■ **EXERCISE AIM**: Quote the entries below from the line with "widget.size_hint = (1.0, 1.0) (111, 599)" through the line with "chaque communauté, la", both ends included, and only those lines.

Records from a dataset:
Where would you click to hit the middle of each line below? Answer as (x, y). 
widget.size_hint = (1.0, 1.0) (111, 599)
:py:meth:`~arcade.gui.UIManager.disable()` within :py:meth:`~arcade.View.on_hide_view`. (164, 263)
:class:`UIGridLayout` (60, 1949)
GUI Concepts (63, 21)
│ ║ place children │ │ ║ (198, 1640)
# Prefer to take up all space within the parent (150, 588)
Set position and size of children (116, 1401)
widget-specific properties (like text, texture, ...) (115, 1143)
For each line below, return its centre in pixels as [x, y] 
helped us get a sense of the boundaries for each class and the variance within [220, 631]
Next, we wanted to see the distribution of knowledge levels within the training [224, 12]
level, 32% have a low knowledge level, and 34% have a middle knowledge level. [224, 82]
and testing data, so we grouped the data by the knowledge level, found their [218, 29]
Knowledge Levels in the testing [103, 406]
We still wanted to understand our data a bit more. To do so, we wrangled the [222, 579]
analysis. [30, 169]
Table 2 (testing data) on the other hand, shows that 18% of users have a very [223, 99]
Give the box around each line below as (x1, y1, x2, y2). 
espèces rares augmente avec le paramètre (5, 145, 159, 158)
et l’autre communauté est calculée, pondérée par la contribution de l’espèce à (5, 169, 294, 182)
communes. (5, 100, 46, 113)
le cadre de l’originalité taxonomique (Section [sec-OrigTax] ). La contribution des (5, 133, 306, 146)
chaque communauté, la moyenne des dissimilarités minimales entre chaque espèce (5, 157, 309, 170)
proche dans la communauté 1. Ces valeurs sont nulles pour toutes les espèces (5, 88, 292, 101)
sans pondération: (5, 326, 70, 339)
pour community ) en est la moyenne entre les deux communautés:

■ **WRITTEN ANSWER**:
widget.size_hint = (1.0, 1.0) (111, 599)
:py:meth:`~arcade.gui.UIManager.disable()` within :py:meth:`~arcade.View.on_hide_view`. (164, 263)
:class:`UIGridLayout` (60, 1949)
GUI Concepts (63, 21)
│ ║ place children │ │ ║ (198, 1640)
# Prefer to take up all space within the parent (150, 588)
Set position and size of children (116, 1401)
widget-specific properties (like text, texture, ...) (115, 1143)
For each line below, return its centre in pixels as [x, y] 
helped us get a sense of the boundaries for each class and the variance within [220, 631]
Next, we wanted to see the distribution of knowledge levels within the training [224, 12]
level, 32% have a low knowledge level, and 34% have a middle knowledge level. [224, 82]
and testing data, so we grouped the data by the knowledge level, found their [218, 29]
Knowledge Levels in the testing [103, 406]
We still wanted to understand our data a bit more. To do so, we wrangled the [222, 579]
analysis. [30, 169]
Table 2 (testing data) on the other hand, shows that 18% of users have a very [223, 99]
Give the box around each line below as (x1, y1, x2, y2). 
espèces rares augmente avec le paramètre (5, 145, 159, 158)
et l’autre communauté est calculée, pondérée par la contribution de l’espèce à (5, 169, 294, 182)
communes. (5, 100, 46, 113)
le cadre de l’originalité taxonomique (Section [sec-OrigTax] ). La contribution des (5, 133, 306, 146)
chaque communauté, la moyenne des dissimilarités minimales entre chaque espèce (5, 157, 309, 170)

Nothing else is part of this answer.